US EPA (2010a) eliminated these constituents based on the results of a screening. A review of the data used in that screening found concentrations of these constituents in CCRs to be at least an order of magnitude below relevant screening benchmarks. While there is the potential for somewhat higher concentrations of constituents in pure fly ash, the current evaluation demonstrates that the dilution of fly ash into concrete combined with the dilution of concrete dust into surface soil reduces constituent concentrations present in the original fly ash by at least two orders of magnitude.
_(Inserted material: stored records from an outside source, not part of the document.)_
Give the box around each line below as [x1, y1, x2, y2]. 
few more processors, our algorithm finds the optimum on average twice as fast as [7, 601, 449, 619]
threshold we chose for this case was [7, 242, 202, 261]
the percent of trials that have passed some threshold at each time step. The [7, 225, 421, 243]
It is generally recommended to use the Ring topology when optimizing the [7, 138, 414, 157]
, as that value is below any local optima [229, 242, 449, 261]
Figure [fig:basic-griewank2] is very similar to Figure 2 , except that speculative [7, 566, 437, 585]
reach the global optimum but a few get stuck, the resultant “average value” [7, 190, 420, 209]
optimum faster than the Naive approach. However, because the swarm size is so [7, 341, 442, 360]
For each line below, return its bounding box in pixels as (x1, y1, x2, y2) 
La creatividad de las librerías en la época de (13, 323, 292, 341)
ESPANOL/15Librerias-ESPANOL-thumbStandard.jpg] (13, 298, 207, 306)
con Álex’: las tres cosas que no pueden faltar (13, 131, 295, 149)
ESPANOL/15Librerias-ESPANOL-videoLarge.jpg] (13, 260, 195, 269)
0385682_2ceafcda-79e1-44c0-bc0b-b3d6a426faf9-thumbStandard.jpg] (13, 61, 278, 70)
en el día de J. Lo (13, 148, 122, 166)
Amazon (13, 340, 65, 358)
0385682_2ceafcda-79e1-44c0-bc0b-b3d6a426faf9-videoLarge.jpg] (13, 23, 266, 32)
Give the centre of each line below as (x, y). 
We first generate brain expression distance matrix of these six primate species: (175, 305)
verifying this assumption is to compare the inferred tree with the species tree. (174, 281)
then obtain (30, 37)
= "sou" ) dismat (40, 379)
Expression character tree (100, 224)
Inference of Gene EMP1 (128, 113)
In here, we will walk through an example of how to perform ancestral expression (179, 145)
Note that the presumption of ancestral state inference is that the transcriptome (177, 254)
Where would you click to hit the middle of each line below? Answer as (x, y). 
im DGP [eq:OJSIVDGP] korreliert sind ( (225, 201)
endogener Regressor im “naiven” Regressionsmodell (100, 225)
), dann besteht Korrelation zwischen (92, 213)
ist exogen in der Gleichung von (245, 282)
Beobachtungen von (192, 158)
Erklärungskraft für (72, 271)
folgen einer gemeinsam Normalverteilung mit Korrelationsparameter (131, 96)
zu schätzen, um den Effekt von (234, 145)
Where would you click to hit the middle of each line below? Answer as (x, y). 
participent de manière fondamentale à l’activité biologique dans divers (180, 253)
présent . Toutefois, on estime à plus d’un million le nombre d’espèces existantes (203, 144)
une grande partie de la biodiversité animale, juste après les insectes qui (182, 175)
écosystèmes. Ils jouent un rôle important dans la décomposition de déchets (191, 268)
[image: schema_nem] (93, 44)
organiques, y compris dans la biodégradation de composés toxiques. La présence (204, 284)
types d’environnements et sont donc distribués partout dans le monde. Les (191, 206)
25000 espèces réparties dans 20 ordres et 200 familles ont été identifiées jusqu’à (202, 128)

This reduction, together with the low concentrations reported in US EPA (2010a), make the uncertainty introduced through the exclusion of these constituents small.
Portland Cement Use and Replacement Rates in Concrete This evaluation modeled fly ash concretes as having a fly ash replacement rate between 5 percent and 40 percent of the portland cement used, based on the upper limit specified in current ASTM standards for blended cements (ASTM Standard C595). In addition, this evaluation modeled concretes as containing between 7 percent and 15 percent portland cement by mass, based on typical rates reported by the Portland Cement Association (PCA, No Date a,b). These ranges may not represent the complete range of theoretical concrete mixes. However, the current evaluation focused on the range typically used in practice.
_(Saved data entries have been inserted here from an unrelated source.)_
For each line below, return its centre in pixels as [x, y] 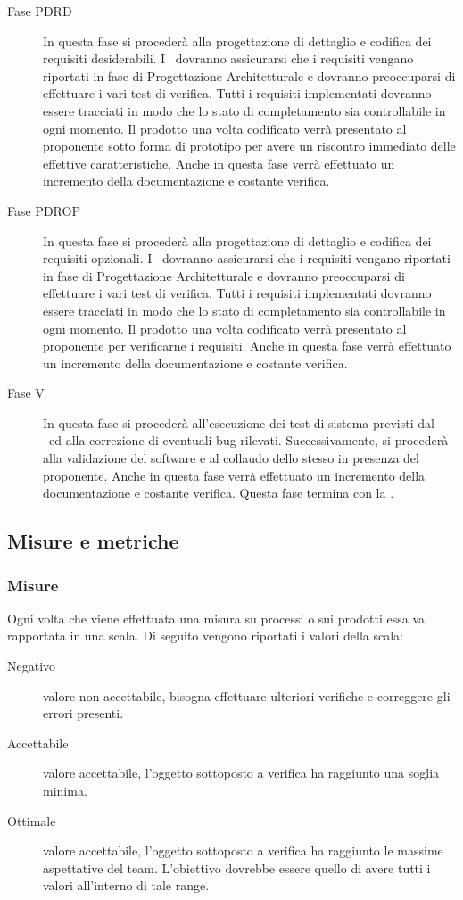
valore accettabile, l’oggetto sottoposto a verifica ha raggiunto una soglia [241, 773]
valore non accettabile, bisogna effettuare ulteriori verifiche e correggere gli [247, 695]
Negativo [32, 666]
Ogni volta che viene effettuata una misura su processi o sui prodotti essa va [216, 618]
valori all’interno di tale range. [126, 885]
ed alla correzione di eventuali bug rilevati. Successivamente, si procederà [248, 440]
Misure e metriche [93, 541]
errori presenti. [83, 713]
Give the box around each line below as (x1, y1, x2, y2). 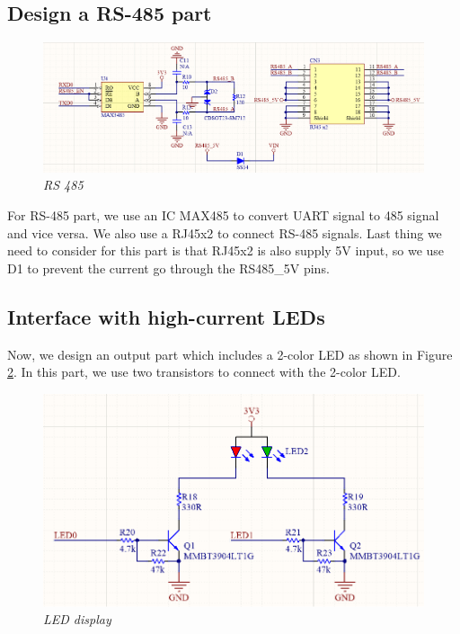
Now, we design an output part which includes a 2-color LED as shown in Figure (7, 344, 453, 363)
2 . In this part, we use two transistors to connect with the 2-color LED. (7, 362, 401, 381)
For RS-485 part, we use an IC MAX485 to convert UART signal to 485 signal (7, 206, 439, 225)
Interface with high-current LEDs (7, 302, 325, 330)
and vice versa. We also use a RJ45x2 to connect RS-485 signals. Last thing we (7, 223, 442, 242)
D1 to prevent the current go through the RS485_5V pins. (7, 258, 330, 277)
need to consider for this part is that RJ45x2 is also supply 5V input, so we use (7, 241, 445, 260)
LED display (43, 610, 111, 629)
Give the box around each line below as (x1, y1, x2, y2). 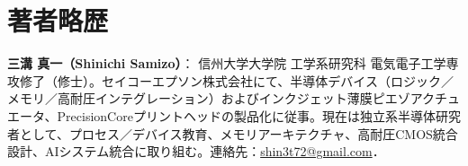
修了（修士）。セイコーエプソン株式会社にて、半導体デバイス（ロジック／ (19, 71, 454, 90)
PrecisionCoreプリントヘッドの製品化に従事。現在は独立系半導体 (57, 106, 436, 125)
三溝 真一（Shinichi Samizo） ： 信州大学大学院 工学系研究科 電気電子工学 (7, 54, 446, 73)
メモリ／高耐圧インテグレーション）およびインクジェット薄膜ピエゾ (7, 89, 410, 108)
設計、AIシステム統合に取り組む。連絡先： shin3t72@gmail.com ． (7, 142, 385, 161)
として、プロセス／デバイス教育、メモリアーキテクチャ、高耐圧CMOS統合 (19, 124, 458, 143)
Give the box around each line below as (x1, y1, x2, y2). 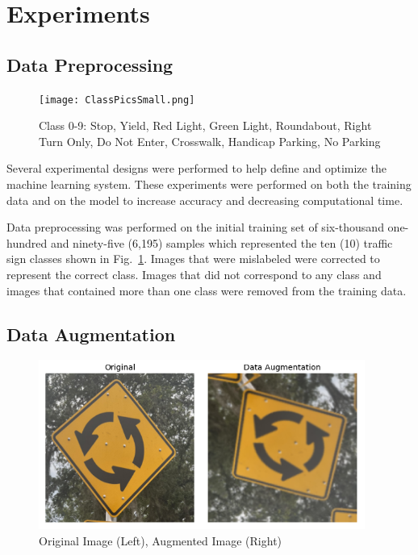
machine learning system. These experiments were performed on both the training (6, 176, 412, 193)
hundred (6, 234, 48, 251)
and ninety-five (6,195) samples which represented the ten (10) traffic (50, 234, 393, 251)
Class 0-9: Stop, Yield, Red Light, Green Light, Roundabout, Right (39, 117, 372, 134)
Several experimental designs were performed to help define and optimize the (6, 160, 387, 177)
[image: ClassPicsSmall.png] (39, 94, 195, 106)
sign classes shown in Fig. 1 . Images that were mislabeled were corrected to (6, 250, 380, 267)
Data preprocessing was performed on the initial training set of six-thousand (6, 219, 384, 236)
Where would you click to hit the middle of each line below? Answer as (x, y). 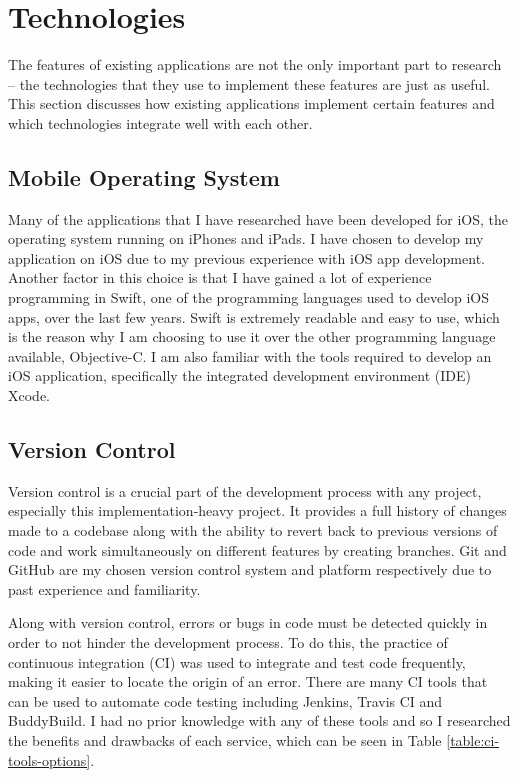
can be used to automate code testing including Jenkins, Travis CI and (225, 700)
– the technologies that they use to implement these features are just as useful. (249, 83)
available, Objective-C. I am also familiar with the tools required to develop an (250, 355)
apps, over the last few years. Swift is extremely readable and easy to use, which (254, 316)
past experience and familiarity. (104, 588)
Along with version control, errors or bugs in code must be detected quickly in (248, 622)
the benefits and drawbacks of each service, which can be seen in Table (225, 739)
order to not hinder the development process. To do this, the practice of (228, 642)

When calculating the potential fly ash contribution to concrete, the evaluation assumed that each fly ash replacement rate and cement use rate is equally likely. Furthermore, the evaluation assumed that the fly ash replacement rate selected was independent of the cement use rate. Weighting all values equally is anticipated to bias calculated results high, because studies report fly ash replacement rates around 15 percent to be more common in practice (US EPA, 2012d). This assumption is considered appropriate in the absence of detailed information on the frequency at which different replacement rates occur in practice. These conservative assumptions are likely to overestimate potential releases. However, the magnitude of this overestimation is unknown.
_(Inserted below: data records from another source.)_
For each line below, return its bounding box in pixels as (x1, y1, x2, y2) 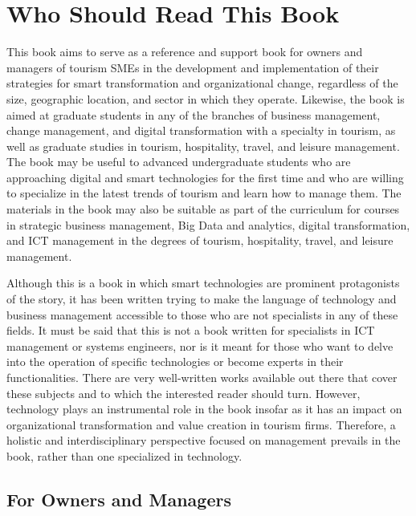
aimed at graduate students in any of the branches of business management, (6, 106, 381, 123)
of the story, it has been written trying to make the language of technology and (6, 291, 397, 307)
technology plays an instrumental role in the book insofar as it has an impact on (6, 400, 402, 417)
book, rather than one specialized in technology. (6, 447, 243, 464)
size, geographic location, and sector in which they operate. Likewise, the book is (6, 90, 405, 107)
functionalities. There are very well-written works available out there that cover (6, 369, 398, 385)
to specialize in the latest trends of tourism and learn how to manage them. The (6, 185, 402, 201)
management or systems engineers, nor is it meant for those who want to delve (6, 337, 394, 354)
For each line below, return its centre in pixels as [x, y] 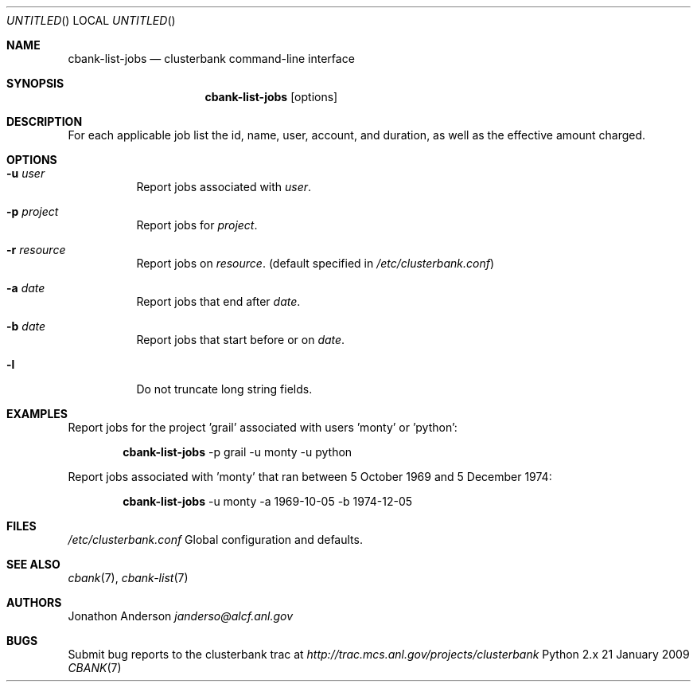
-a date [26, 288]
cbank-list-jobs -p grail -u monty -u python [238, 452]
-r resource [36, 250]
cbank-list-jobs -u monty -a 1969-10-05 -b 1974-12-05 [268, 501]
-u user [26, 173]
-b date [26, 326]
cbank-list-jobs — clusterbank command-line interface [211, 59]
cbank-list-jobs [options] [271, 97]
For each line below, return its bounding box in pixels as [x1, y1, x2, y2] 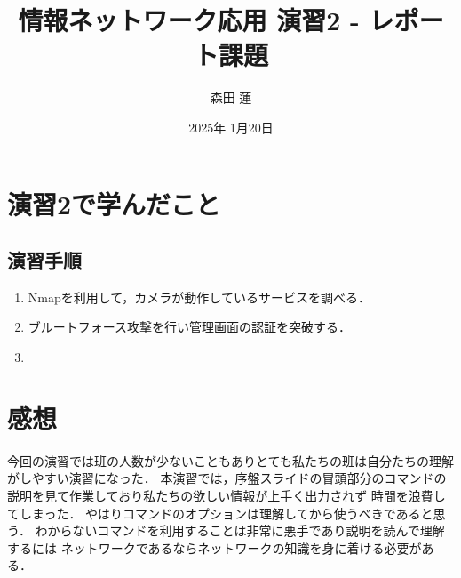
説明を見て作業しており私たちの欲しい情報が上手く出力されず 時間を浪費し [7, 486, 446, 504]
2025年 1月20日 [188, 117, 274, 136]
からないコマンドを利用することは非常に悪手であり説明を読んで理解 [47, 521, 445, 540]
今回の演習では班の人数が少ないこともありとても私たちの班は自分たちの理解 [7, 451, 454, 470]
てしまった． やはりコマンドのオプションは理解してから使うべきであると [7, 503, 433, 522]
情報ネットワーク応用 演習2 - [18, 2, 360, 38]
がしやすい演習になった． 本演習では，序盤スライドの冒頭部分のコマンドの [7, 469, 447, 487]
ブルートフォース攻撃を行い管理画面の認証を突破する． [28, 317, 352, 336]
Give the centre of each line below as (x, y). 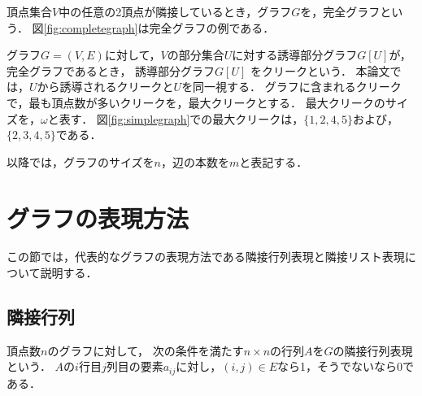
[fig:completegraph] (91, 27)
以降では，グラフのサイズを (80, 161)
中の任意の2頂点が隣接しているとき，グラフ (175, 11)
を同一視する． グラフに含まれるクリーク (291, 87)
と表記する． (274, 161)
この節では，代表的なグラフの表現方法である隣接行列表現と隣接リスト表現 (206, 257)
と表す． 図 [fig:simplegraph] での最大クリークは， (176, 118)
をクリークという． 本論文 (320, 70)
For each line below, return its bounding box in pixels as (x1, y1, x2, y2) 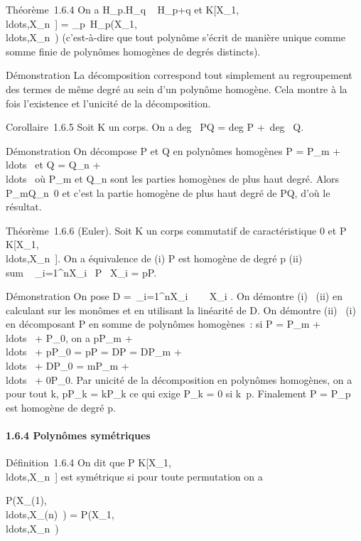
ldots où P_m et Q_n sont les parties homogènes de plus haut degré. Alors (6, 171, 340, 186)
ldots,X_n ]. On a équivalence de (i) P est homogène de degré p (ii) (6, 250, 303, 265)
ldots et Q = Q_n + (6, 157, 101, 172)
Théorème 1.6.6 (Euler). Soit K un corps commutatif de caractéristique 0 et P (6, 223, 347, 237)
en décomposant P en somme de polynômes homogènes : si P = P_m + (6, 316, 321, 331)
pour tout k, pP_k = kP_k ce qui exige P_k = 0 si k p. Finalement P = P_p (6, 386, 351, 401)
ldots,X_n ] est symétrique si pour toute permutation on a (6, 468, 263, 483)
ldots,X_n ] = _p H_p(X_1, (6, 16, 137, 31)
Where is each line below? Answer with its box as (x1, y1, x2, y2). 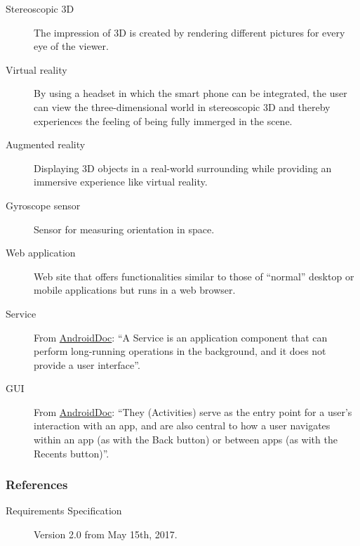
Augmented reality (6, 137, 86, 152)
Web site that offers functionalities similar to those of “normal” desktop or (34, 268, 354, 283)
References (6, 476, 68, 493)
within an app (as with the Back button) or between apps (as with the (34, 432, 338, 447)
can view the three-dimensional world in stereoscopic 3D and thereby (34, 99, 331, 114)
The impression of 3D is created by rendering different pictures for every (34, 25, 345, 39)
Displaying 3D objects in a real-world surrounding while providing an (34, 160, 332, 175)
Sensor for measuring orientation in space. (34, 221, 215, 236)

Comparison to Analogous Products The statistical comparison to analogous products conducted in Step 2 (Comparison of Available Data) indicated that concentrations of manganese and silver in fly ash are either less than or equal to those in portland cement. The evaluation considered the possibility that the statistical tests may be unduly influenced by a small number of extreme values present in the datasets. However, removal of the high-end values from either the fly ash or portland cement datasets did not change the results of the statistical tests. The evaluation also considered whether the data available from Eckert and Guo (1998) may overestimate COPC concentrations in portland cement because the data are from kilns co-fired with hazardous waste-derived fuels. While these data represent actual cements generated in the United States, it is unknown if the manganese concentrations measured in this relatively small number of samples are 5-8 any higher than the national distribution of portland cement. However, while there is some uncertainty associated with these data, the impact on the conclusions of the evaluation is negligible. Even if manganese had been retained through Step 2 (Comparison of Available Data), this COPC would have been screened out by a wide margin in Step 4 (Screening Assessment), when the 90th percentile exposure concentration of 1.5 mg/kg was compared to an HBN of 2,794 mg/kg and an Eco-SSL of 220 mg/kg (US EPA, 2007b). Silver concentrations were not reported in Eckert and Guo (1998).